En el texto filosófico más antiguo del que tenemos constancia, Anaximandro explica cómo el existir implica una delimitación excluyente, por la que una cosa no puede ser A y B a la vez. Precisamente esta delimitación es lo que hace a los seres inteligibles, esto es, pensables. Puesto que todas las posibilidades tienen igual derecho a manifestarse, se requiere la muerte de unas para que las otras puedan ser. Y el sistema de justicia que ritmaría las apariciones y las desapariciones sería el tiempo entendido como καιρός, es decir, tiempo oportuno, tiempo de maduración en el que se completa un ciclo.

Sobre esto volvería Anaxágoras al sentenciar que cada cosa muere el nacimiento de otra, o al revés, que cada cosa nace la muerte de otra.  Y Heráclito con su teoría de los opuestos, que se dan paso unos a otros en perfecta y necesaria armonía.

Todos ellos muestran la necesidad de la muerte y cómo esta va de la mano de la vida misma. Cierto que esto es más fácil de comprehender conforme a su concepción circular de la historia que dentro de la representación judeocristiana de la creación como algo lineal imperante en nuestra mentalidad.

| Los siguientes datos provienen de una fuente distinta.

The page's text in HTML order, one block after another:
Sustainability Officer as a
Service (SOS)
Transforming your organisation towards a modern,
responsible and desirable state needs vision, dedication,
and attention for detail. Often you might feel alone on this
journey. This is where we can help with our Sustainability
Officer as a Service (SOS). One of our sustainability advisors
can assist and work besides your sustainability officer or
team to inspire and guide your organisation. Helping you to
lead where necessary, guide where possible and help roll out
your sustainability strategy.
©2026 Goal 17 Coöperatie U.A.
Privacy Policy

Teniendo en cuenta que nuestros predecesores culturales ya señalaron la muerte como requisito imprescindible a nuestra vida y siendo tal postura reafirmada por los estudiosos de nuestros días, como vemos en la elucidación que sobre el tema hemos hecho hasta el momento, lo que procede ahora es preguntarnos por qué en nuestra cultura hemos olvidado todo esto y la muerte ha devenido en una negra sombra en los márgenes de nuestra vida hacia la que preferimos no mirar.

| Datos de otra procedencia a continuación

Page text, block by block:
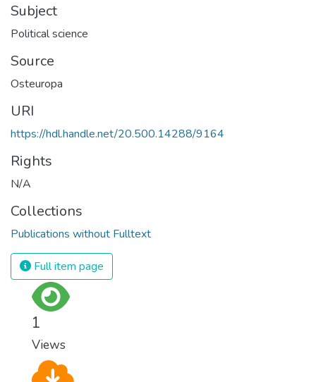
Subject
Political science
Source
Osteuropa
URI
https://hdl.handle.net/20.500.14288/9164
Rights
N/A
Collections
Publications without Fulltext
Full item page
1
Views

Resulta sintomático que en el Occidente moderno la muerte haya pasado a ser casi un tabú, un tema incómodo sobre el que tendemos a pasar de puntillas. Como si, siendo imposible desterrarla de nuestras vidas, la hubiéramos condenado al ostracismo por ignominiosa. Nuestra medicina lucha a brazo partido contra ella. Y ha llegado el punto en el que parece que la muerte solo ocurra cuando la ciencia falla y que lo importante sea sobrevivir a cualquier precio, aferrándonos, en  nuestra capitalista mentalidad cuantitativa, al ‘cuánto’ para olvidarnos del ‘cómo’. Por lo que la irrupción de la bioética ha sido necesaria, vigilante de cuándo las condiciones que han de pagarse en nuestro empeño de alargar la vida dejan de ser aceptables. Quizá sea hora de aceptar que, contra la muerte, nuestra victoria solo podrá ser parcial.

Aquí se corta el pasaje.